Curious passers-by watched attentively as a cosmetology student clipped and styled the tousled hair of a young woman, arched her eyebrows, shaded her eyelids blue, reshaped her cheek with a rosy blush and applied bright red lipstick, transforming a plain working woman into a beauty during a recent lunch hour.

The demonstration took place in the front window of Scanners, downtown's first beauty school and one of a handful of black-owned businesses in the heart of the city's commercial district.

Liz Nolan, 41, who owns Natural Motion, a successful chain of beauty salons, opened the combination beauty school and cosmetics store nine months ago. Formally called Scanners International Beauty Academy, it is at 1615 K St. NW, amid high-rise buildings whose tenants are mostly lawyers, accountants and national associations.
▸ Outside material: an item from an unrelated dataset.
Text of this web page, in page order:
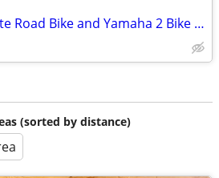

"Being a hairdresser for 22 years, I see blacks have never been affiliated with business people and I wanted to bring them my students into an area where they deal with business people," said Nolan, explaining her choice of the downtown location. "I wanted to bring them into a world where they would be able to deal with the business people."

She added, "It's working beautifully. I can hardly sleep at night. I like it so much I just might buy this building. I should have been downtown here 15 years ago."

Later she said, "I'm just a black owner sitting in the midst of the goodies."

The school has what Nolan calls a "rainbow coalition" of staff, students and clients. Students of all races learn to handle all kinds of hair, which accounts for the school's interracial clientele.

It is doubtful that Nolan could have realized her goal much more than a decade ago. Even today, in a city that is 70 percent black, Nolan joins only a handful of other black entrepreneurs who own businesses downtown.

The shop is located west of 15th Street, the unofficial boundary line between old downtown and new downtown. Old downtown, once the city's primary shopping area, is well populated with blacks, who work in the surrounding federal and city government buildings and others who simply come to shop.

New downtown, centered on Connecticut and K streets NW, is characterized by privately owned office buildings housing law firms, accounting companies and national associations, where blacks hold few management positions and more often work as secretaries or in clerical positions.

Scanners is a world of elegance and high fashion on two floors connected by a carpeted staircase. On the upper level, lunch-hour browsers can sample "Liz Nolan" moisturizing foundations, silky face powders, ruddy blushes and shimmering lipsticks in a room partially lined with mirrors and furnished with display counters.

Downstairs a sign prominently posted on a deep coral-colored wall notifies clients that all work is "done by students only, under expert supervision."

Because students do the work, the cost of a hairstyle or manicure is about a third of what is charged in Nolan's three other salons, she said. But what patrons save in money, they might lose in time.

"We do not rush," said Nolan. "Each student must be tutored, so sometimes it takes an hour and a half, whereas in a salon it could take 45 minutes."

The novice hairstylists, like the clerks upstairs, are dressed in the school's uniform of hip-hugging black sleeveless T-shirt with the Scanners logo. The shirt is worn with pants or closely fitting straight skirts. The color scheme must always be black and white, Nolan said.

The spacious salon room with its 30 styling stations, arrow-straight rows of shampoo chairs, plastic sinks and hair driers bustles with activity. Twenty folding chairs and a blackboard constitute a makeshift classroom in the center.

Near the entrance are displayed nine large trophies won by the students in hairstyling competitions.

"I came to this school because it's Liz's school and I knew it would be the best one," said Ritchie Foster, 23, who won three of the trophies.

At another station, Lesley Isaac, 24, trimmed and relaxed the "curl pattern" in the hair of Dr. Kenneth Smothers, a psychiatrist with offices on Connecticut Avenue. Henry Parker, 37, one of five instructors, closely supervised every snip of the scissors while other students watched.

Smothers, who was at Scanners for the first time, said he had no reservations about students working on his hair. "I know Liz has expert instructors . . . so I know I will get a professional job," he said.

Another customer, Judith M. Keane, 45, a management consultant who had her nails polished the color of "pecan pie," said the work was "excellent."

Nolan's 84 students range in age from 16 to 35. The cost of the 10-month cosmetology course is $3,400 for tuition plus $450 for fees and supplies. On completion of 1,500 hours, students take the city-administered certification exam to become licensed operators.

The first class, consisting of 17 students, is scheduled to graduate in October. "They are prepared to start making money the first day out of school," Nolan said.